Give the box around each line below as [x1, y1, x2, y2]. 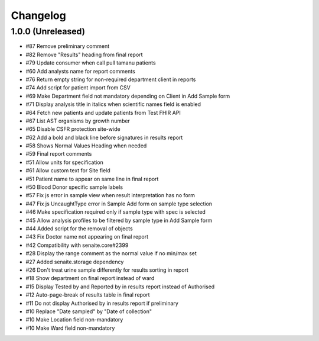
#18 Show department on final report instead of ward [25, 275, 155, 282]
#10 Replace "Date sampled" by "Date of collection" [25, 308, 152, 315]
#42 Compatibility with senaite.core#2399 [25, 242, 129, 249]
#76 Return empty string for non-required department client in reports [25, 76, 196, 83]
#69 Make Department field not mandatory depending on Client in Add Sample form [25, 92, 230, 99]
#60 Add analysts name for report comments [25, 67, 135, 75]
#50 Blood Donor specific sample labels [25, 184, 123, 191]
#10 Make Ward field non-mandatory [25, 324, 115, 332]
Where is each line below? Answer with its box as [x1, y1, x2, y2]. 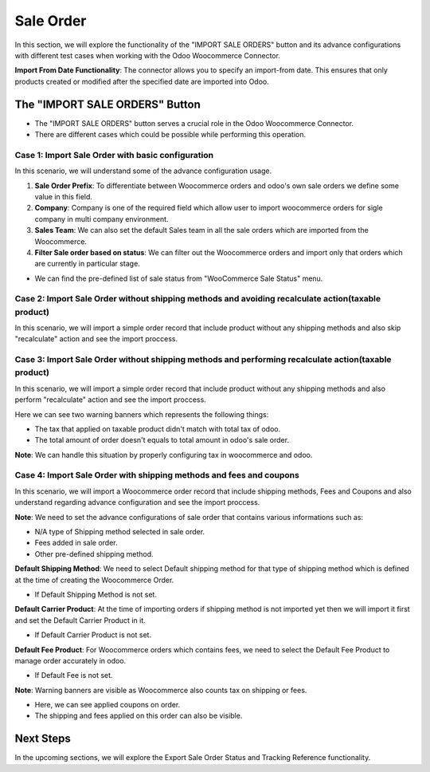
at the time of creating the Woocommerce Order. [14, 575, 174, 585]
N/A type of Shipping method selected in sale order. [34, 526, 205, 536]
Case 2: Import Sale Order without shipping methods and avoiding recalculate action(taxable [14, 293, 381, 305]
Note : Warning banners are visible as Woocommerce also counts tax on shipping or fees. [14, 685, 307, 695]
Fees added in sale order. [34, 538, 118, 548]
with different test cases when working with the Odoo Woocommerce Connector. [14, 50, 280, 60]
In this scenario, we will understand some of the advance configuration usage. [14, 166, 272, 175]
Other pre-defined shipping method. [34, 549, 154, 558]
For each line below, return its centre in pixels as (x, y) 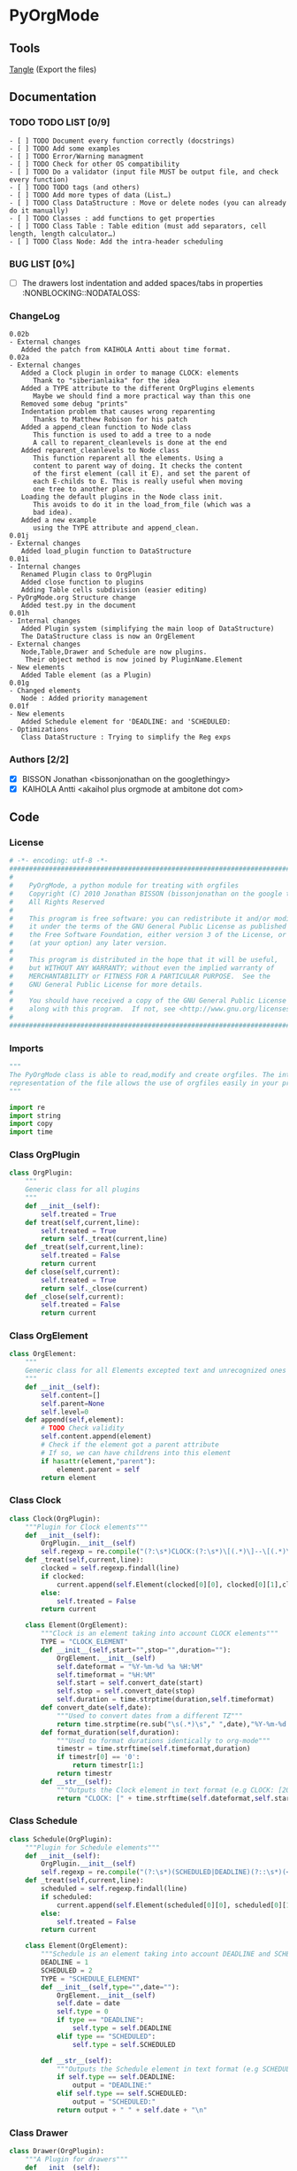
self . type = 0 (82, 2012)
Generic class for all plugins (83, 1190)
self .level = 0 (65, 1412)
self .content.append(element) (96, 1437)
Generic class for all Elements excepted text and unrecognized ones (156, 1371)
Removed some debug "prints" (74, 404)
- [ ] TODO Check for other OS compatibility (94, 164)
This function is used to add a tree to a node (122, 435)
+ + + +
What is being asked:
All lines from the beginning of the material above through the line holding "#76 Return empty" are to be given again exactly, and no others; pictures do not go in.

Reply:
Give the box around each line below as [x1, y1, x2, y2]. 
#18 Show department on final report instead of ward [25, 275, 155, 282]
#10 Replace "Date sampled" by "Date of collection" [25, 308, 152, 315]
#42 Compatibility with senaite.core#2399 [25, 242, 129, 249]
#76 Return empty string for non-required department client in reports [25, 76, 196, 83]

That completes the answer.